▶ _Requirement_
If a line in the data below contains the word "cheesecake", copy it out.

▶ _Data entries_

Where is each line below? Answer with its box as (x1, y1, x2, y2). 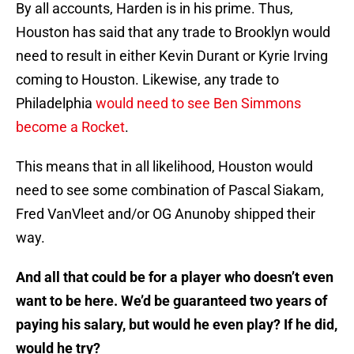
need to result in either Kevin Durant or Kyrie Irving (16, 47, 328, 65)
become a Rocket (16, 119, 125, 136)
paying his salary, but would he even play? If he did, (16, 316, 337, 333)
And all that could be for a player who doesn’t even (16, 269, 333, 286)
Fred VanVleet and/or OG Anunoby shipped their (16, 205, 315, 223)
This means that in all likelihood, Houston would (16, 158, 313, 175)
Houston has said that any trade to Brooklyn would (16, 24, 330, 41)
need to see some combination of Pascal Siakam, (16, 182, 324, 199)
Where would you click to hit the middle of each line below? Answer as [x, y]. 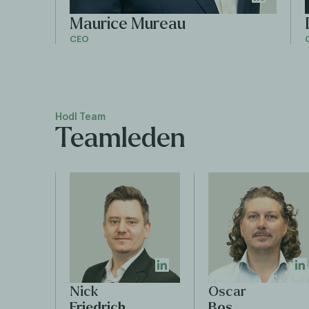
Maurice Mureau [128, 24]
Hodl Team [80, 117]
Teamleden [120, 138]
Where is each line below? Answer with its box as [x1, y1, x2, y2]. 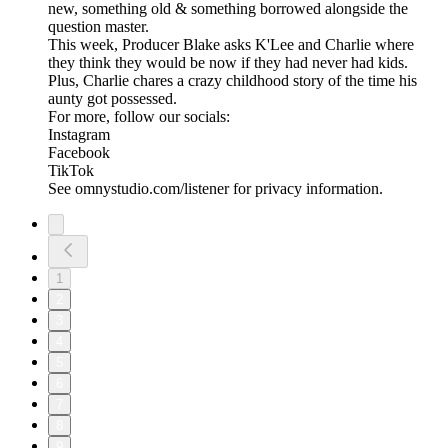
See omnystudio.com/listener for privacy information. [48, 180, 383, 198]
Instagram [48, 126, 110, 144]
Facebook [48, 144, 110, 162]
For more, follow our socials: [48, 108, 230, 126]
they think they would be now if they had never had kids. [48, 54, 408, 72]
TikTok [48, 162, 94, 180]
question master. [48, 18, 149, 36]
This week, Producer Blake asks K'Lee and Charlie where [48, 36, 414, 54]
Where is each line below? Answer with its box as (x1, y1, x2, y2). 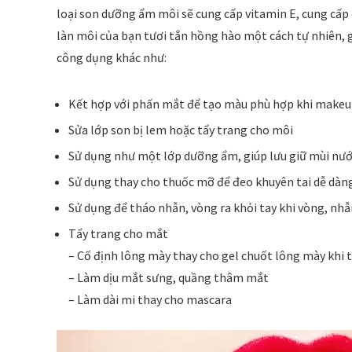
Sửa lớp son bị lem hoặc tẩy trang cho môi (68, 122, 293, 138)
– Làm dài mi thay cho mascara (68, 291, 232, 308)
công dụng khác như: (57, 49, 167, 66)
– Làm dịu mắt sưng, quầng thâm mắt (68, 269, 269, 286)
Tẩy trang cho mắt (68, 225, 168, 242)
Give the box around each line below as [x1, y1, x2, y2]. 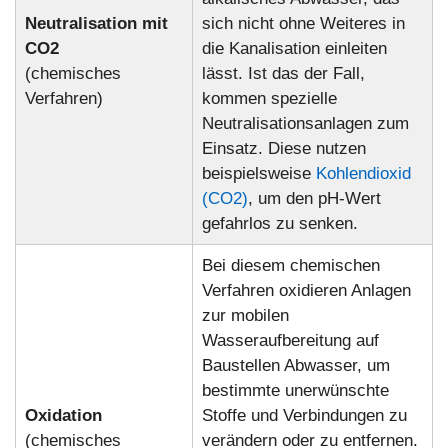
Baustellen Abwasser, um [201, 356, 390, 376]
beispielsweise [201, 164, 316, 184]
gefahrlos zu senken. [201, 214, 358, 234]
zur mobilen [201, 306, 289, 326]
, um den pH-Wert [247, 189, 381, 209]
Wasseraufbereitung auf [201, 331, 379, 351]
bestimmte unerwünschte [201, 381, 389, 401]
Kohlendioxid [315, 164, 411, 184]
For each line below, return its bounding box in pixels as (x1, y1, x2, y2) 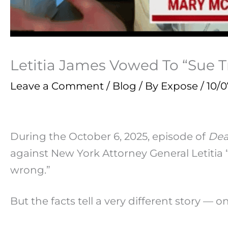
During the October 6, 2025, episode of (10, 130, 208, 143)
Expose (161, 80, 201, 93)
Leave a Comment (10, 80, 104, 93)
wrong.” (10, 164, 50, 177)
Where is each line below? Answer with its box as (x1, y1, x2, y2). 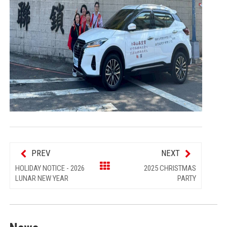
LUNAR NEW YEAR (15, 174, 69, 183)
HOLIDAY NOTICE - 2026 (15, 164, 85, 173)
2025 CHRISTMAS (144, 164, 197, 173)
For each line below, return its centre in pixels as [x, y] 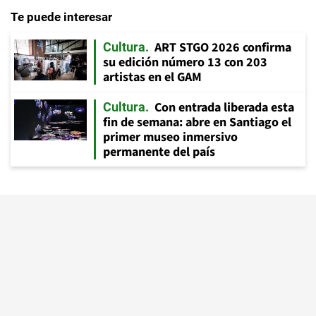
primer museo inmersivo [170, 138]
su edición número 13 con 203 [185, 63]
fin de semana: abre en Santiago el [197, 123]
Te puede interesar [61, 17]
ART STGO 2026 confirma [223, 48]
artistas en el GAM [152, 78]
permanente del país [159, 152]
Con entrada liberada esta [224, 108]
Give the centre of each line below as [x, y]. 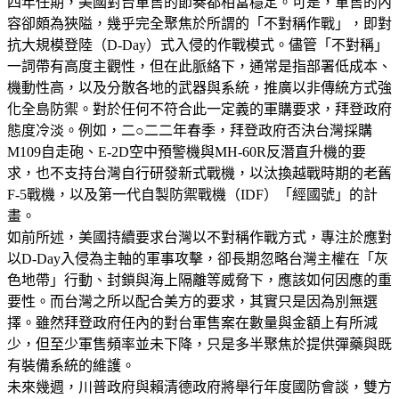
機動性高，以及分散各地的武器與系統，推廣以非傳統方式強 [199, 87]
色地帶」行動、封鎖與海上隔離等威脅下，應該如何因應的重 [199, 280]
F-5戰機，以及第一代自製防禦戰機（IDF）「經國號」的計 [192, 194]
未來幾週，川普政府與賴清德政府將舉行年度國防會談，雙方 [199, 387]
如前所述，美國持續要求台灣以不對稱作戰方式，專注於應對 [199, 237]
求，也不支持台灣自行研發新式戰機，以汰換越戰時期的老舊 [199, 173]
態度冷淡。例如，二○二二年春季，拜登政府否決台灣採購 [190, 130]
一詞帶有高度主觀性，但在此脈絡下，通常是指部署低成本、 [199, 66]
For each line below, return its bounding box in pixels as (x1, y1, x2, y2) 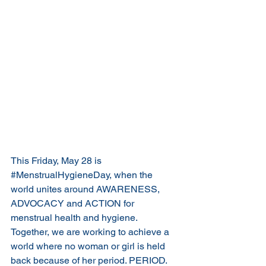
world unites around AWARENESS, (11, 183, 162, 195)
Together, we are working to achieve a (11, 226, 172, 237)
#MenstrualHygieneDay (11, 169, 109, 180)
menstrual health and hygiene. (11, 212, 140, 223)
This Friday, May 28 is (11, 155, 104, 166)
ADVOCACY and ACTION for (11, 198, 137, 209)
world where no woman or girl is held (11, 240, 167, 252)
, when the (109, 169, 155, 180)
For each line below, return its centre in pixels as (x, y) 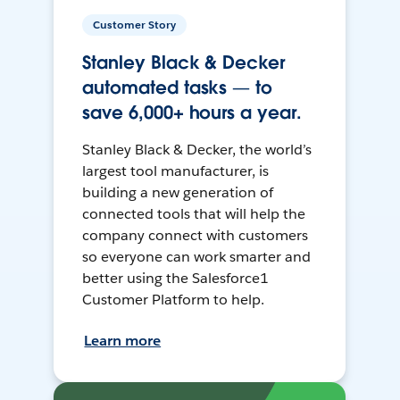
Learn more (123, 341)
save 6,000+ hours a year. (192, 113)
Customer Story (135, 25)
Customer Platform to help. (173, 300)
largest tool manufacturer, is (175, 171)
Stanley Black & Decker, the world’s (197, 150)
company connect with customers (195, 236)
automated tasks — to (177, 88)
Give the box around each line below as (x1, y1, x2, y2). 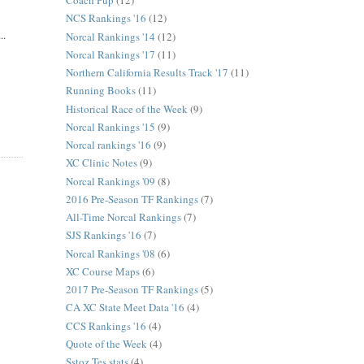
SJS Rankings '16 (65, 227, 141, 243)
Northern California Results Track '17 (65, 65, 228, 80)
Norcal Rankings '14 (65, 28, 155, 44)
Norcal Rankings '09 (65, 173, 155, 188)
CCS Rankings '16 (65, 318, 146, 333)
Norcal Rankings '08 (65, 245, 155, 261)
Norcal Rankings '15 (65, 119, 155, 134)
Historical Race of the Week (65, 101, 188, 116)
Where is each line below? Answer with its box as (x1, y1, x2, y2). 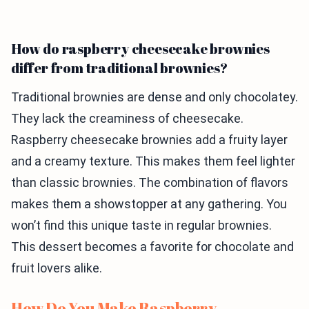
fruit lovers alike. (11, 261, 102, 276)
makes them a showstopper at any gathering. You (11, 197, 287, 212)
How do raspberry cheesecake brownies (11, 39, 270, 59)
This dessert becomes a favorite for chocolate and (11, 239, 294, 255)
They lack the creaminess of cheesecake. (11, 111, 243, 126)
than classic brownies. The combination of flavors (11, 175, 288, 190)
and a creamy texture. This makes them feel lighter (11, 154, 295, 169)
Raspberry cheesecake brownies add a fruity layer (11, 132, 288, 148)
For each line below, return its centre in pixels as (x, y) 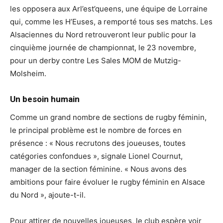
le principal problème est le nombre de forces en (96, 130)
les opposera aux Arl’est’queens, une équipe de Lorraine (109, 8)
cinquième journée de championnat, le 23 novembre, (103, 47)
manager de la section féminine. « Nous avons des (98, 169)
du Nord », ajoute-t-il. (48, 195)
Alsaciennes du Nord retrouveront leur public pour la (103, 34)
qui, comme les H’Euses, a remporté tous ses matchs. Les (111, 21)
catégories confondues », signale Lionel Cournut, (96, 156)
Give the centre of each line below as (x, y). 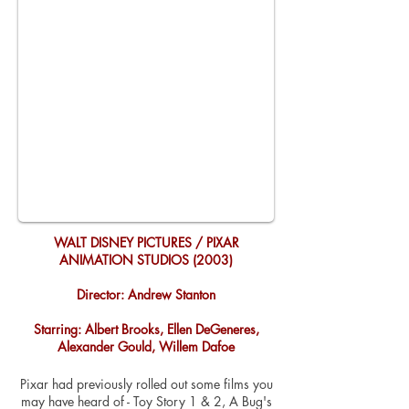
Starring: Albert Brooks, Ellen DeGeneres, (146, 329)
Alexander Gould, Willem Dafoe (146, 346)
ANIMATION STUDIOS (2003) (146, 260)
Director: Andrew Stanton (146, 294)
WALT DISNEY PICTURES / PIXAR (146, 242)
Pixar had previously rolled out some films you (146, 384)
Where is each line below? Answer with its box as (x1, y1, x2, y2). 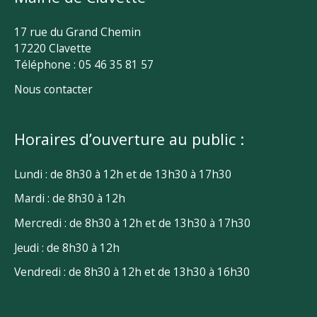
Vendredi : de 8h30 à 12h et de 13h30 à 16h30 (14, 264, 250, 280)
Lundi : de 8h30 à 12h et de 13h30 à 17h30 (14, 166, 231, 182)
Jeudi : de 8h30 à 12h (14, 239, 120, 255)
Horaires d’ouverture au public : (14, 128, 244, 149)
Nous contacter (14, 81, 93, 97)
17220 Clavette (14, 40, 91, 56)
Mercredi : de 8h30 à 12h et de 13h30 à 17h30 (14, 215, 250, 231)
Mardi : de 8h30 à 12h (14, 190, 125, 207)
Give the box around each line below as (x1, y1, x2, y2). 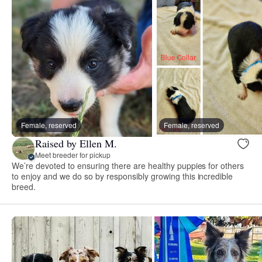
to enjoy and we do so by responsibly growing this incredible (12, 170, 233, 182)
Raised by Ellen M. (35, 136, 117, 151)
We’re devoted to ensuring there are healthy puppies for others (12, 159, 244, 171)
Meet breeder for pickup (35, 150, 111, 160)
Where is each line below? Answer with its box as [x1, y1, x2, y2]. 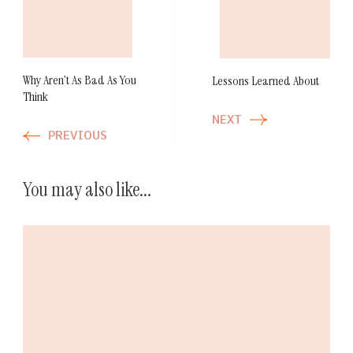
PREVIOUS [47, 129, 107, 143]
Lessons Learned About [212, 72, 319, 89]
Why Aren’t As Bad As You [23, 72, 136, 89]
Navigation [22, 13, 141, 54]
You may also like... [23, 177, 151, 203]
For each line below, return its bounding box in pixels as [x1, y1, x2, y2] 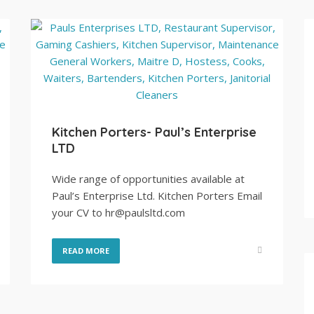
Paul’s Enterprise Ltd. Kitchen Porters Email [52, 189, 262, 203]
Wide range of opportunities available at [52, 172, 245, 186]
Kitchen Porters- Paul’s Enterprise [52, 124, 257, 140]
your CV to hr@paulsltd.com [52, 205, 185, 219]
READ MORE [62, 245, 109, 256]
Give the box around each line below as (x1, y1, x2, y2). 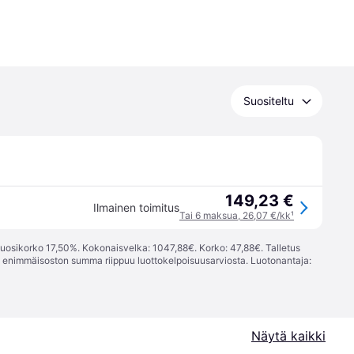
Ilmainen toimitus (93, 201, 179, 214)
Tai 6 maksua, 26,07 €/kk (179, 209, 291, 221)
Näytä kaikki (251, 328, 326, 344)
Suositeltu (243, 94, 294, 107)
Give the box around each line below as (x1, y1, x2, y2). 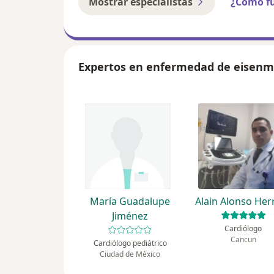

▶ _Solution for this exercise_
How do raspberry cheesecake brownies (11, 39, 270, 59)
They lack the creaminess of cheesecake. (11, 111, 243, 126)
Raspberry cheesecake brownies add a fruity layer (11, 132, 288, 148)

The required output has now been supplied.